Assessments and appraisals


There will be regular appraisals and assessment during ACCS training which is both formative and summative. Progress at various points in ACCS training is dependent on successful assessment. The timing and format of appraisal and assessment will vary for each specialty specific module and will be in accordance with the requirements specified in individual specialty CCT programmes.

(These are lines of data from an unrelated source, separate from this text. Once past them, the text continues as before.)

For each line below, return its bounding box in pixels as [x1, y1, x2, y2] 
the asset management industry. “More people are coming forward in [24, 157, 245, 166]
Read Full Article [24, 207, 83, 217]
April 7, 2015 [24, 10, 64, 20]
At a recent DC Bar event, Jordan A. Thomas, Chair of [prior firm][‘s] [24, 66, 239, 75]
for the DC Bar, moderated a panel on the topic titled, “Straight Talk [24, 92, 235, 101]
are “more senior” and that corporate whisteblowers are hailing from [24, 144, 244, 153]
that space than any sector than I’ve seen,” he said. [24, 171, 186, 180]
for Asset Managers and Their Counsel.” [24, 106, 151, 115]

Summative vs Formative assessment

A number of the specialty specific assessments are summative and are used to provide a formal assessment of the required knowledge, skills and attitudes. These assessments must be retaken if any aspect is failed by the trainee. The specific summative assessments are indicated on the home specialty pages. The other assessments are formative and used mainly as a learning and assessment tool in a less formal manner.

Important points:

  1. Successful completion of the Acute Care Common Stem (ACCS) programme and progression to the next stage of training requires satisfactory progress in all parts of the ACCS elements, regardless of the intended future career pathway.
  2. Each element requires a large number of assessments (typically 1-4 each month) and trainees should be strongly encouraged to complete assessments regularly throughout the programme.
  3. The assessment system is trainee driven and they should liaise closely with their trainers/Educational Supervisors regarding progress through the assessments.
  4. Assessments should ideally be supervised by trainers, but may on occasion be delegated to senior trainees (currently SpR4/5 and in future ST5/6).

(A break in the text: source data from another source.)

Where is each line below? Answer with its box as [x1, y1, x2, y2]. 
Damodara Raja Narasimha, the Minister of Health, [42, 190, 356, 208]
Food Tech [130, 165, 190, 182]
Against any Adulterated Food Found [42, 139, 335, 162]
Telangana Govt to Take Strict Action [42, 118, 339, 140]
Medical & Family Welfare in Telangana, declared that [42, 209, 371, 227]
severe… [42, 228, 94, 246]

Educational agreement and appraisal

Each trainee must complete an educational agreement with their supervisor within two weeks of the start of each placement. This should clearly establish the training goals of the placement and forms part of the basis of subsequent review. There should be continuing regular appraisal throughout the period and every trainee must have a formal appraisal at the end of the period with each specialty.

Specialty Specific Competencies and Assessments

Each of the four specialties has specific competencies that need to be achieved during the module. For both Anaesthesia and Intensive Care there are separate competency documents that are required in order to successfully complete these training modules. The generic work place based assessments (below) should be used as tools to assist in your training and to provide evidence for your portfolios.

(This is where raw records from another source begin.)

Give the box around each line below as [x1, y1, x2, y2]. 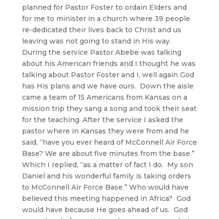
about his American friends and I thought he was [22, 59, 196, 68]
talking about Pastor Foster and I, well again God [22, 70, 194, 79]
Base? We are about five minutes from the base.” [22, 149, 197, 158]
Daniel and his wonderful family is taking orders [22, 171, 191, 180]
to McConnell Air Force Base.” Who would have [22, 182, 189, 192]
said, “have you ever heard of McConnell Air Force [22, 137, 197, 147]
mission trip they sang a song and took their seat [22, 104, 197, 113]
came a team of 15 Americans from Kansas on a [22, 92, 187, 102]
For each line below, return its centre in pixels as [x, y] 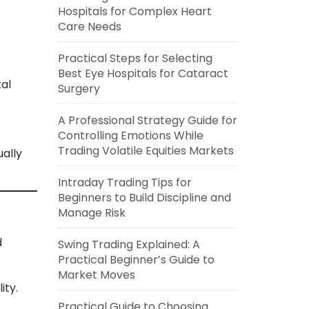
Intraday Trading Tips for [124, 182]
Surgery [79, 89]
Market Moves [96, 275]
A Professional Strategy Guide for [147, 120]
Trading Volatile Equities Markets [146, 151]
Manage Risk [91, 213]
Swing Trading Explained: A [129, 245]
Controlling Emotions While [130, 136]
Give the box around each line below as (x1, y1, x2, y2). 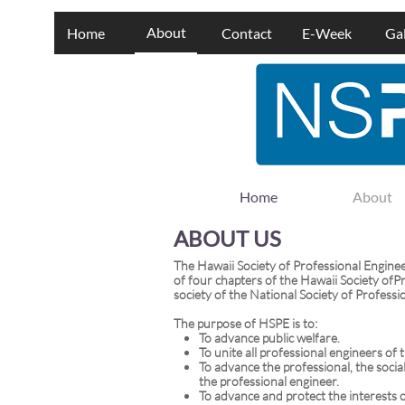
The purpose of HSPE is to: (174, 316, 317, 331)
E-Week (302, 24, 352, 42)
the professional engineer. (199, 373, 339, 389)
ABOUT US (174, 225, 281, 251)
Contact (221, 24, 272, 42)
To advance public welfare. (199, 330, 340, 345)
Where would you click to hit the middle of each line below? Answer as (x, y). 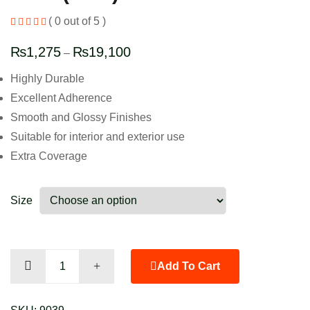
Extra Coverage (49, 156)
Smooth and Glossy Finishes (81, 118)
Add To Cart (189, 266)
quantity (29, 297)
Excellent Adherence (61, 98)
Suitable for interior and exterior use (98, 137)
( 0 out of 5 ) (77, 21)
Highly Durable (47, 79)

Work Place Based Assessments

Trainees will be assessed in the workplace using a range of assessment tools to be completed by different (sometimes multi-professional) assessors. The assessment methods are described below and will be used in different ways by different specialties. The number of forms needed also varies by specialty and Deanery/LETB. While completing the minimum number of assessment forms is one requirement for a successful outcome from the ARCP, it may be necessary to complete many more assessments in order to show competence throughout the curriculum.

  • Mini Clinical Evaluation Exercise (mini-CEX) or Anaesthetic-CEX (A-CEX) - is a work place based method where direct observation of a trainee’s clinical skills during an everyday clinical encounter is assessed. These skills include medical interviewing ability, communication and clinical judgment and vary depending on the specialty.
  • Case Based Discussion (CbD) - is a discussion generally in a reasonably formal setting centred on the trainees reflection on his/her patient notes. The discussion will bring out key messages of trainees’ knowledge, case management, diagnostic skills and planning etc. A CbD might be included as part of case presentations at department meetings dependent on the specialty.
  • Directly Observed Procedural Skills (DOPS) - is a clinical encounter evaluating the trainee’s competence in a particular procedure, for example central line insertion, tracheal intubation or primary sutures.
  • Multi Source Feedback (MSF) - is a version of the 360 degree assessment. A number of multi-disciplinary assessors anonymously score a trainee against a number of domains mostly concerned with attitudes and behaviours.
  • Acute Care Assessment Tool (ACAT (GIM), ACAT (EM)) - the ACAT is designed to assess and facilitate feedback on a doctor’s performance across a number of domains. The ACAT (GIM) is designed for use during  an Acute Medical Take. Any doctor who has been responsible for the supervision of the Acute Medical Take can be the assessor for an ACAT. The ACAT (EM) is a modified version designed for use across shifts worked in the Emergency department. The ACAT tool on any one occasion can be used to cover a number of acute presentations.
  • Patient Survey (PS) - a Patient Survey identifies issues including behaviour of the doctor and effectiveness of the consultation which are important to patients. It is intended to assess the trainee’s performance in areas such as interpersonal skills, communication skills and professionalism by concentrating solely on their performance during one consultation.
  • Audit Assessment Tool (AA) - the Audit Assessment Tool is designed to assess a trainee’s competence in completing an audit. The Audit Assessment can be based on review of audit documentation OR on a presentation of the audit at a meeting. If possible the trainee should be assessed on the same audit by more than one assessor.
  • Teaching Observation (TO) - the Teaching Observation tool is designed to provide structured, formative feedback to trainees on their competence at teaching. The Teaching Observation can be based on any instance of formalised teaching by the trainee which has been observed by the assessor. The process should be trainee-led (identifying appropriate teaching sessions and assessors).

The Assessment Forms page contains information both on specialty specific and generic work place based assessments.

The completion of the WPBAs and other assessments is the trainees responsibility, if no documentation is produced for the ARCP it is very likely that the trainee will fail to progress.